Medicamentos Biológicos e Biossimilares
Os medicamentos biológicos são produtos obtidos a partir de fontes biológicas (células, tecidos, microrganismos) por meio de processos biotecnológicos complexos. Incluem hormônios (insulina, eritropoetina), anticorpos monoclonais, fatores de crescimento, vacinas, hemoderivados e outros. Sua complexidade e especificidade revolucionaram o tratamento de inúmeras doenças, mas também introduziram desafios regulatórios e econômicos significativos.
Diferentemente dos medicamentos sintéticos (produzidos por síntese química), os biológicos são moléculas grandes, complexas, tridimensionais, cuja estrutura e atividade dependem do processo de fabricação. Pequenas variações no processo podem alterar o produto final, com potenciais implicações para eficácia e segurança.
A produção de biológicos envolve tecnologia avançada: células vivas (bactérias, leveduras, células de mamíferos) são geneticamente modificadas para produzir a proteína desejada, que é então purificada e formulada. O processo é caro, demorado e sujeito a rigoroso controle de qualidade.
Os anticorpos monoclonais são a classe de biológicos de maior sucesso comercial. Utilizados no tratamento de câncer (rituximabe, trastuzumabe), doenças autoimunes (adalimumabe, infliximabe) e outras condições, seu custo elevado pressiona os orçamentos de saúde.
Quando a patente de um medicamento biológico expira, outras empresas podem desenvolver versões, denominadas biossimilares. Ao contrário dos genéricos (cópias idênticas de moléculas sintéticas simples), os biossimilares não são cópias idênticas, mas produtos altamente similares, com diferenças aceitáveis decorrentes da complexidade do processo produtivo.
A aprovação de biossimilares exige estudos comparativos rigorosos, demonstrando que o produto é altamente similar ao biológico de referência em termos de estrutura, função, farmacocinética, eficácia e segurança, sem diferenças clinicamente significativas.
A intercambialidade entre biológico de referência e biossimilar é questão controversa. Diferentemente dos genéricos, que podem ser substituídos automaticamente pelo farmacêutico, a substituição de biológicos geralmente requer decisão médica, considerando o risco de imunogenicidade (resposta imune contra o produto).
A imunogenicidade é preocupação central com biológicos. Por serem proteínas estranhas ao organismo (embora humanizadas), podem desencadear resposta imune, com produção de anticorpos que neutralizam o efeito do medicamento ou causam reações adversas. A troca entre diferentes produtos pode aumentar este risco.
A farmacovigilância de biológicos e biossimilares é particularmente importante. Eventos adversos raros ou tardios podem não ser detectados nos estudos pré-comercialização, exigindo monitoramento contínuo após a introdução no mercado.
O mercado brasileiro de biológicos tem crescido rapidamente, impulsionado pela incorporação destes medicamentos ao SUS para tratamento de doenças como artrite reumatoide, doença de Crohn, psoríase e câncer. O custo elevado destas terapias torna as PDPs estratégicas para viabilizar o acesso.
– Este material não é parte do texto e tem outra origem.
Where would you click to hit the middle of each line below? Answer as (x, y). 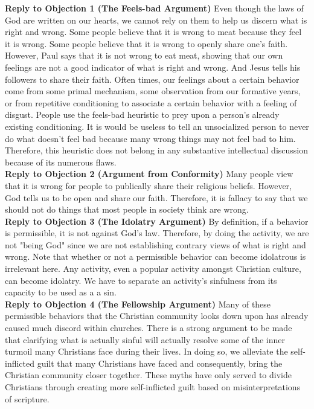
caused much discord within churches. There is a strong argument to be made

A PL 2158/23, ao permitir farmácias em supermercados, não afeta diretamente os medicamentos biológicos e biossimilares, que continuarão sendo dispensados predominantemente em farmácias especializadas do CEAF. No entanto, a complexidade destes produtos e a necessidade de orientação qualificada para seu uso contrastam com a simplificação e banalização que o projeto representa para os medicamentos em geral.
Defender o acesso racional a biológicos e biossimilares é defender que a incorporação destes medicamentos seja baseada em evidências robustas, que a farmacovigilância seja intensificada e que a intercambialidade seja decidida com critérios técnicos, não comerciais. É assegurar que a revolução biotecnológica beneficie a população brasileira com segurança e equidade.